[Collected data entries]
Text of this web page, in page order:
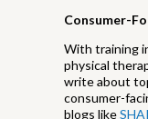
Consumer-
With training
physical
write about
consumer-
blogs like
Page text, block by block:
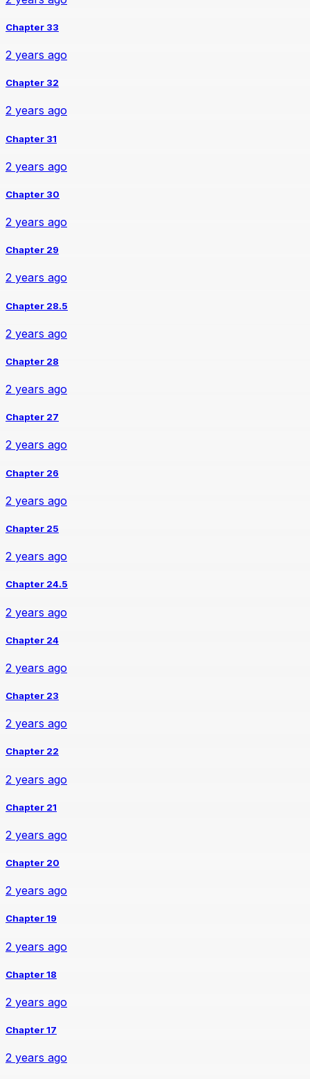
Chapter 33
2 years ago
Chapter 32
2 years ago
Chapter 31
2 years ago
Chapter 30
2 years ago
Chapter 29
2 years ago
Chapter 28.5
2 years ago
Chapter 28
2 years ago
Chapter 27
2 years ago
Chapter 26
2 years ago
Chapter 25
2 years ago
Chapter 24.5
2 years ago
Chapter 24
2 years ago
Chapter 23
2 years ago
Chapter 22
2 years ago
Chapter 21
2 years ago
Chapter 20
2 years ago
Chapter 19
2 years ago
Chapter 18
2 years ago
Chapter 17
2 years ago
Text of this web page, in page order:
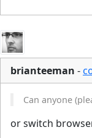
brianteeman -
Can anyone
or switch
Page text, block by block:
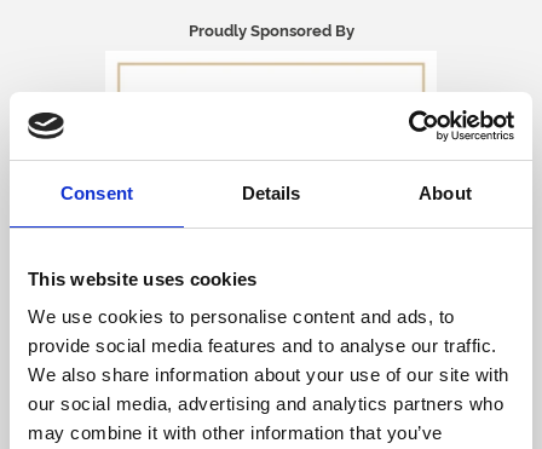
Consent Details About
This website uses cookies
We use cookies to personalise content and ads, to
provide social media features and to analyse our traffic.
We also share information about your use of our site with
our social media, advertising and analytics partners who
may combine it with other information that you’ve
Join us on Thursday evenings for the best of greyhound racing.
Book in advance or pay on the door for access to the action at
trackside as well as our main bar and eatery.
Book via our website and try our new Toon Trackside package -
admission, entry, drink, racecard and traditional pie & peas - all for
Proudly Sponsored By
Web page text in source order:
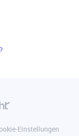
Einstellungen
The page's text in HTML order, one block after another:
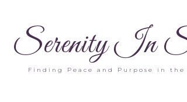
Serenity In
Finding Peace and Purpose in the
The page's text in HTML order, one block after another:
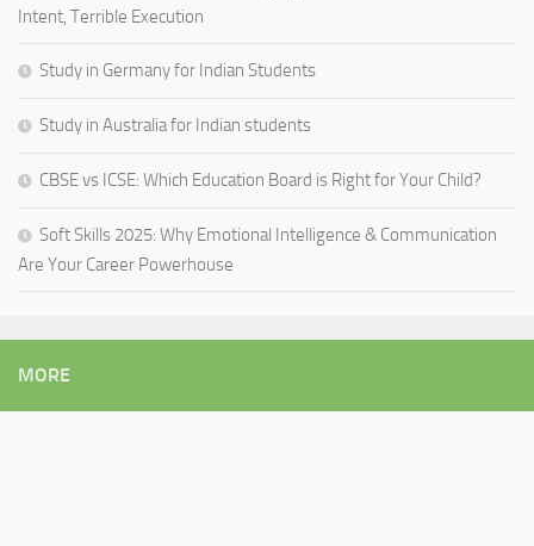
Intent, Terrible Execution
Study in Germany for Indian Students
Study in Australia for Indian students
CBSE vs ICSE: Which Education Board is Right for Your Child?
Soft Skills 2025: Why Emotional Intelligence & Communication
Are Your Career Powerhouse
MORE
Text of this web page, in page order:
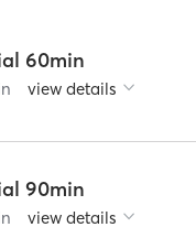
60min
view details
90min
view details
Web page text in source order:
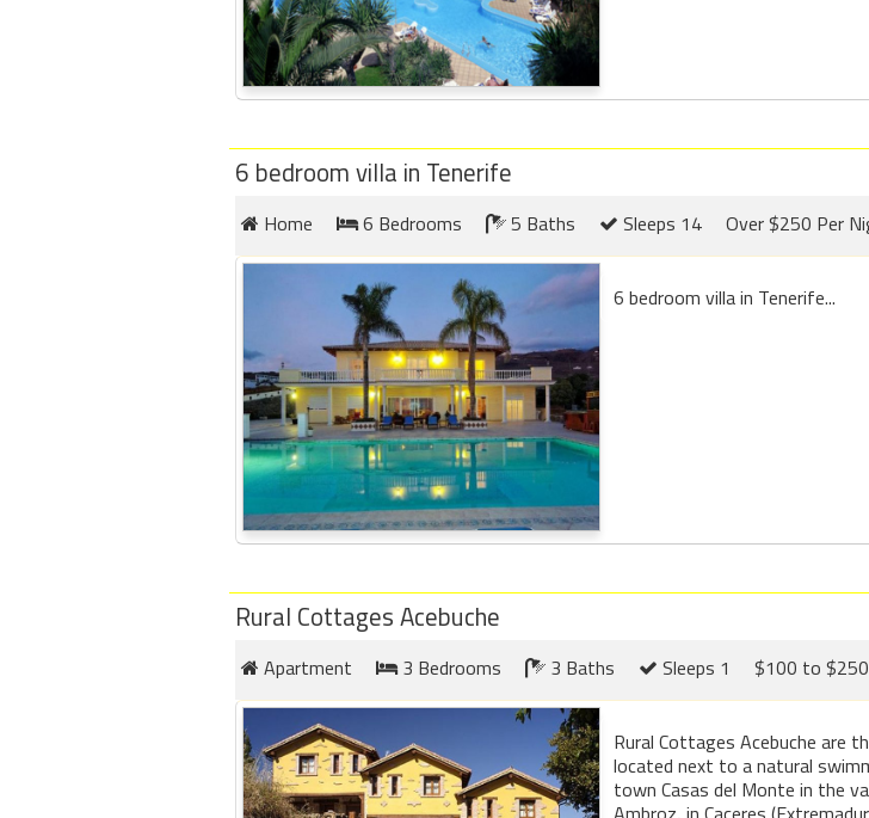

→ **YOUR OBJECTIVE**:
Your answer must be a verbatim copy of the entries above, with no images included.

→ **EXPECTED ANSWER**:
Text of this web page, in page order:
Consumer-
With training
physical
write about
consumer-
blogs like
Page text, block by block:
Chapter 33
2 years ago
Chapter 32
2 years ago
Chapter 31
2 years ago
Chapter 30
2 years ago
Chapter 29
2 years ago
Chapter 28.5
2 years ago
Chapter 28
2 years ago
Chapter 27
2 years ago
Chapter 26
2 years ago
Chapter 25
2 years ago
Chapter 24.5
2 years ago
Chapter 24
2 years ago
Chapter 23
2 years ago
Chapter 22
2 years ago
Chapter 21
2 years ago
Chapter 20
2 years ago
Chapter 19
2 years ago
Chapter 18
2 years ago
Chapter 17
2 years ago
Text of this web page, in page order:
brianteeman -
Can anyone
or switch
Page text, block by block:
Consent Details About
This website uses cookies
We use cookies to personalise content and ads, to
provide social media features and to analyse our traffic.
We also share information about your use of our site with
our social media, advertising and analytics partners who
may combine it with other information that you’ve
Join us on Thursday evenings for the best of greyhound racing.
Book in advance or pay on the door for access to the action at
trackside as well as our main bar and eatery.
Book via our website and try our new Toon Trackside package -
admission, entry, drink, racecard and traditional pie & peas - all for
Proudly Sponsored By
Web page text in source order:
Einstellungen
The page's text in HTML order, one block after another:
Serenity In
Finding Peace and Purpose in the
The page's text in HTML order, one block after another:
Intent, Terrible Execution
Study in Germany for Indian Students
Study in Australia for Indian students
CBSE vs ICSE: Which Education Board is Right for Your Child?
Soft Skills 2025: Why Emotional Intelligence & Communication
Are Your Career Powerhouse
MORE
Text of this web page, in page order:
60min
view details
90min
view details
Web page text in source order:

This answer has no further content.